7 Steps to Install Apache Hive with Hadoop on CentOS

Before we learn to install Apache Hive on CentOS let me give you the introduction of it. Hive is basically a data warehouse tool to store and process the structured data residing on HDFS. Hive was developed by Facebook and than after it is shifted to Apache Software Foundation and became an open source Apache Hive.

Apache Hive
Apache Hive

What Apache Hive is

  • Tool used for data warehouse infrastructure
  • This tool is designed for structured data only
  • It stores and processes structured data residing in HDFS
  • Internally uses Hadoop MapReduce for Data Processing

What Apache Hive is not

  • It is not a Relational DB like MySQL, Oracle, Postgres etc..
  • It is not designed for real-time query processing
  • It doesn’t support transactions, updates or delete at row level

Enough of the concepts, now let’s know the installation part. Here installation steps are using hive version 1.2.1

Step 1: Complete the installation of Java and Hadoop on CentOS

Before we install Hive we need to make sure that Java and Hadoop are already installed on our master node.

Step 2: Download and Extract Apache Hive and Derby

Execute following commands to download Hive and Derby from Apache Mirrors

Setup Derby Enviroment Variables
$ echo "" >> /etc/profile
$ echo "### Derby Variables ###" >> /etc/profile
$ echo "export DERBY_INSTALL=/opt/derby" >> /etc/profile
$ echo "export DERBY_HOME=/opt/derby" >> /etc/profile
Setup Hive Enviroment Variables
$ echo "" >> /etc/profile
$ echo "### Hive Variables ###" >> /etc/profile
$ echo "export HADOOP=/opt/hadoop/bin/hadoop" >> /etc/profile
$ echo "export HIVE_HOME=/opt/hive" >> /etc/profile
$ echo "export PATH=\$HIVE_HOME/bin:\$PATH" >> /etc/profile
Load environment variables
$ source /etc/profile

Step 4: Hive Configurations in hive-site.xml

Go to $HIVE_HOME/conf directory and create hive-site.xml with following content.

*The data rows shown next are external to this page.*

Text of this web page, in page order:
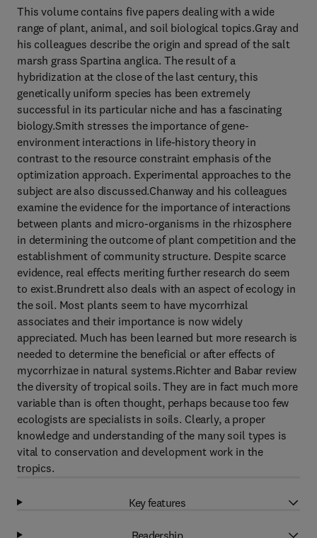
This volume contains five papers dealing with a wide
range of plant, animal, and soil biological topics.Gray and
his colleagues describe the origin and spread of the salt
marsh grass Spartina anglica. The result of a
hybridization at the close of the last century, this
genetically uniform species has been extremely
successful in its particular niche and has a fascinating
biology.Smith stresses the importance of gene-
environment interactions in life-history theory in
contrast to the resource constraint emphasis of the
optimization approach. Experimental approaches to the
subject are also discussed.Chanway and his colleagues
examine the evidence for the importance of interactions
between plants and micro-organisms in the rhizosphere
in determining the outcome of plant competition and the
establishment of community structure. Despite scarce
evidence, real effects meriting further research do seem
to exist.Brundrett also deals with an aspect of ecology in
the soil. Most plants seem to have mycorrhizal
associates and their importance is now widely
appreciated. Much has been learned but more research is
needed to determine the beneficial or after effects of
mycorrhizae in natural systems.Richter and Babar review
the diversity of tropical soils. They are in fact much more
variable than is often thought, perhaps because too few
ecologists are specialists in soils. Clearly, a proper
knowledge and understanding of the many soil types is
vital to conservation and development work in the
tropics.
Key features
Readership
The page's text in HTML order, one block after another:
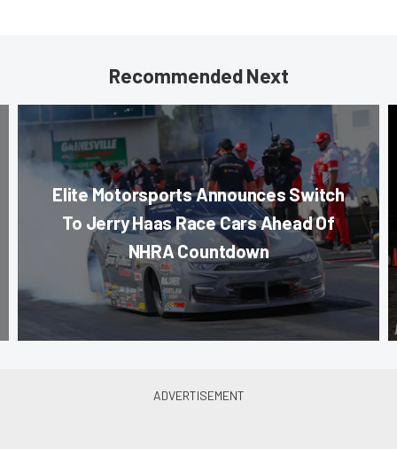
Recommended Next
Elite Motorsports Announces Switch
To Jerry Haas Race Cars Ahead Of
NHRA Countdown
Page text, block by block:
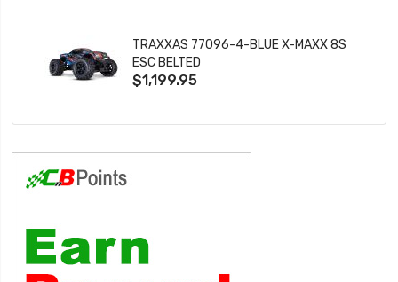
TRAXXAS 77096-4-BLUE X-MAXX 8S
ESC BELTED
$1,199.95
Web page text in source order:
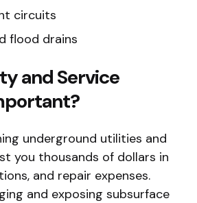
circuits
flood drains
and Service
underground utilities and
you thousands of dollars in
and repair expenses.
and exposing subsurface
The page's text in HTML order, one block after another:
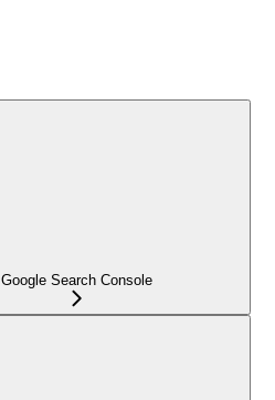
Google Search Console
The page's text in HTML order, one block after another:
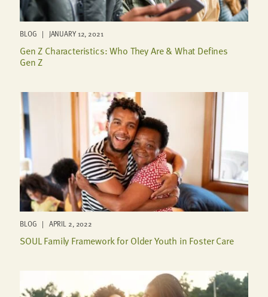
BLOG | JANUARY 12, 2021
Gen Z Characteristics: Who They Are & What Defines
Gen Z
BLOG | APRIL 2, 2022
SOUL Family Framework for Older Youth in Foster Care
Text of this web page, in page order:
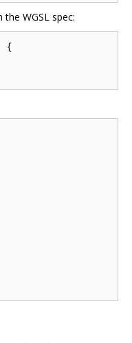
WGSL spec:
{
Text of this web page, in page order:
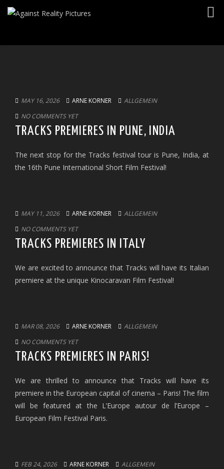
MAY 16, 2026 ARNE KORNER
ALLGEMEIN
NO COMMENTS YET
TRACKS PREMIERES IN PUNE, INDIA
The next stop for the Tracks festival tour is Pune, India, at
the 16th Pune International Short Film Festival!
MAY 11, 2026 ARNE KORNER
ALLGEMEIN
NO COMMENTS YET
TRACKS PREMIERES IN ITALY
We are excited to announce that Tracks will have its Italian
premiere at the unique Kinocaravan Film Festival!
MAR 08, 2026 ARNE KORNER
ALLGEMEIN
NO COMMENTS YET
TRACKS PREMIERES IN PARIS!
We are thrilled to announce that Tracks will have its
premiere in the European capital of cinema – Paris! The film
will be featured at the L’Europe autour de l’Europe –
European Film Festival Paris.
FEB 24, 2026 ARNE KORNER
ALLGEMEIN
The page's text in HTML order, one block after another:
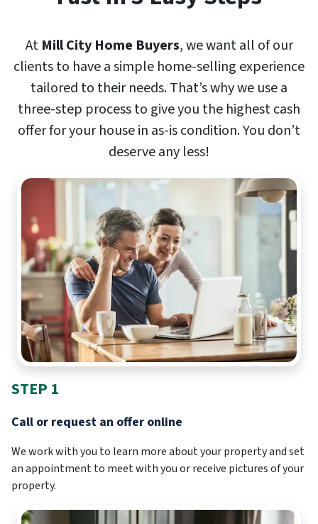
At Mill City Home Buyers, we want all of our
clients to have a simple home-selling experience
tailored to their needs. That’s why we use a
three-step process to give you the highest cash
offer for your house in as-is condition. You don’t
deserve any less!
STEP 1
Call or request an offer online
We work with you to learn more about your property and set
an appointment to meet with you or receive pictures of your
property.
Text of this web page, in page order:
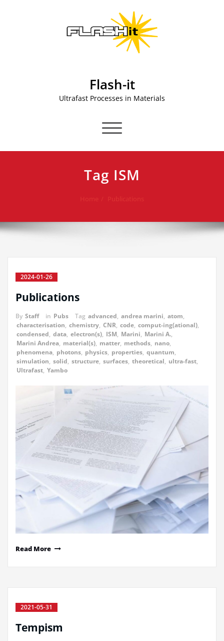
Flash-it
Ultrafast Processes in Materials
Toggle navigation
Tag ISM
2024-01-26
Publications
By Staff in Pubs Tag advanced, andrea marini, atom,
characterisation, chemistry, CNR, code, comput-ing(ational),
condensed, data, electron(s), ISM, Marini, Marini A.,
Marini Andrea, material(s), matter, methods, nano,
phenomena, photons, physics, properties, quantum,
simulation, solid, structure, surfaces, theoretical, ultra-fast,
Ultrafast, Yambo
Read More
2021-05-31
Tempism
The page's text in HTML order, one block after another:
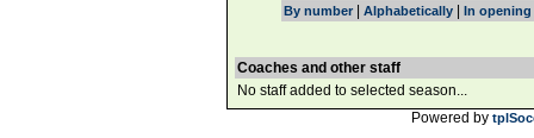
By number| Alphabetically| In opening
Coaches and other staff
No staff added to selected season...
Powered by
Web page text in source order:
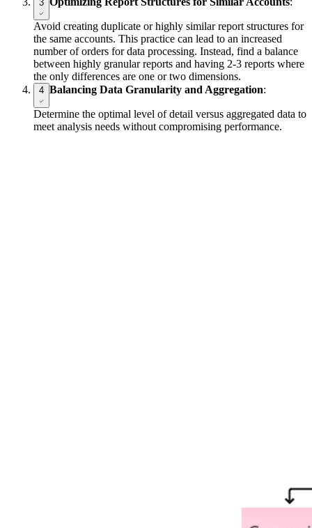
3
Avoid creating duplicate or highly similar report structures for
the same accounts. This practice can lead to an increased
number of orders for data processing. Instead, find a balance
between highly granular reports and having 2-3 reports where
the only differences are one or two dimensions.
4 Balancing Data Granularity and Aggregation:
Determine the optimal level of detail versus aggregated data to
meet analysis needs without compromising performance.

$ vi $HIVE_HOME/conf/hive-site.xml
hive-site.xml
<?xml version="1.0"?>
<configuration>
<property>
  <name>javax.jdo.option.ConnectionURL</name>
  <value>jdbc:derby://master.backtobazics.com:1527/metastore_db;create=true</value>
  <description>JDBC connect string for a JDBC metastore</description>
</property>
 
<property>
  <name>javax.jdo.option.ConnectionDriverName</name>
  <value>org.apache.derby.jdbc.ClientDriver</value>
  <description>Driver class name for a JDBC metastore</description>
</property>
</configuration>

Step 5: Create hive directories on HDFS

Create hive warehouse directories on HDFS and give proper access rights to them using below commands

$ hdfs dfs -mkdir /tmp
$ hdfs dfs -mkdir -p /user/hive/warehouse
$ hdfs dfs -chmod g+w /tmp
$ hdfs dfs -chmod g+w /user/hive/warehouse

Step 6: Start/Stop Derby Server

Start Derby Server using following command.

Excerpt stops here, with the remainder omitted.